Dataset records –
>>

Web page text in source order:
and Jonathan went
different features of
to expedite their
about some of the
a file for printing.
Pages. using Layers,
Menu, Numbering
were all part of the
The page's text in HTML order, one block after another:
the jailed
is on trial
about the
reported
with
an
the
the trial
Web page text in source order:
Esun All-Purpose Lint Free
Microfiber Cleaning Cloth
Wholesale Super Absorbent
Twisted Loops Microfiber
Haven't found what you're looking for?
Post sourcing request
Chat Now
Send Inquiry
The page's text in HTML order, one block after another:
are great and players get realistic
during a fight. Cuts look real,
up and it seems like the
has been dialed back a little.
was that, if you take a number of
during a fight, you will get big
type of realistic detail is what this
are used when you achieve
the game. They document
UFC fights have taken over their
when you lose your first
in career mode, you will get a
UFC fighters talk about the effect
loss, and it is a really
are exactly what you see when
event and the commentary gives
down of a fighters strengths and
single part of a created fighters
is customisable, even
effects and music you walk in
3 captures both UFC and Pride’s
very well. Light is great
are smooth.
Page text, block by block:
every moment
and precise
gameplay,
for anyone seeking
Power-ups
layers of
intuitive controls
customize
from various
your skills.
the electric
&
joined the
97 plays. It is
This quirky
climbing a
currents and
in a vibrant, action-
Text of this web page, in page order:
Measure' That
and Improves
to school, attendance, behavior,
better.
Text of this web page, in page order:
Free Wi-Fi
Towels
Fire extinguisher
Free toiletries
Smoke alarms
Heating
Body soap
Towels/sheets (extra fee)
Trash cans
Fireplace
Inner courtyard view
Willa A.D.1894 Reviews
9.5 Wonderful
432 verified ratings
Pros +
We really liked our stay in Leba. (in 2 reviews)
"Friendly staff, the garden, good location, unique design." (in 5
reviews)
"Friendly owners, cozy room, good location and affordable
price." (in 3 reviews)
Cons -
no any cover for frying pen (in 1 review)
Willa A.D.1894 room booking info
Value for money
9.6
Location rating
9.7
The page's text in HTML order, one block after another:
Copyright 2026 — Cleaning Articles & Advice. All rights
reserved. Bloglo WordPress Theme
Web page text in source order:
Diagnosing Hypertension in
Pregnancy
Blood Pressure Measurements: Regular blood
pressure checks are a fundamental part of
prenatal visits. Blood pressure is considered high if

<<

Word for word, copy out the records.

Web page text in source order:
and Jonathan went
different features of
to expedite their
about some of the
a file for printing.
Pages. using Layers,
Menu, Numbering
were all part of the
The page's text in HTML order, one block after another:
the jailed
is on trial
about the
reported
with
an
the
the trial
Web page text in source order:
Esun All-Purpose Lint Free
Microfiber Cleaning Cloth
Wholesale Super Absorbent
Twisted Loops Microfiber
Haven't found what you're looking for?
Post sourcing request
Chat Now
Send Inquiry
The page's text in HTML order, one block after another:
are great and players get realistic
during a fight. Cuts look real,
up and it seems like the
has been dialed back a little.
was that, if you take a number of
during a fight, you will get big
type of realistic detail is what this
are used when you achieve
the game. They document
UFC fights have taken over their
when you lose your first
in career mode, you will get a
UFC fighters talk about the effect
loss, and it is a really
are exactly what you see when
event and the commentary gives
down of a fighters strengths and
single part of a created fighters
is customisable, even
effects and music you walk in
3 captures both UFC and Pride’s
very well. Light is great
are smooth.
Page text, block by block:
every moment
and precise
gameplay,
for anyone seeking
Power-ups
layers of
intuitive controls
customize
from various
your skills.
the electric
&
joined the
97 plays. It is
This quirky
climbing a
currents and
in a vibrant, action-
Text of this web page, in page order:
Measure' That
and Improves
to school, attendance, behavior,
better.
Text of this web page, in page order:
Free Wi-Fi
Towels
Fire extinguisher
Free toiletries
Smoke alarms
Heating
Body soap
Towels/sheets (extra fee)
Trash cans
Fireplace
Inner courtyard view
Willa A.D.1894 Reviews
9.5 Wonderful
432 verified ratings
Pros +
We really liked our stay in Leba. (in 2 reviews)
"Friendly staff, the garden, good location, unique design." (in 5
reviews)
"Friendly owners, cozy room, good location and affordable
price." (in 3 reviews)
Cons -
no any cover for frying pen (in 1 review)
Willa A.D.1894 room booking info
Value for money
9.6
Location rating
9.7
The page's text in HTML order, one block after another:
Copyright 2026 — Cleaning Articles & Advice. All rights
reserved. Bloglo WordPress Theme
Web page text in source order:
Diagnosing Hypertension in
Pregnancy
Blood Pressure Measurements: Regular blood
pressure checks are a fundamental part of
prenatal visits. Blood pressure is considered high if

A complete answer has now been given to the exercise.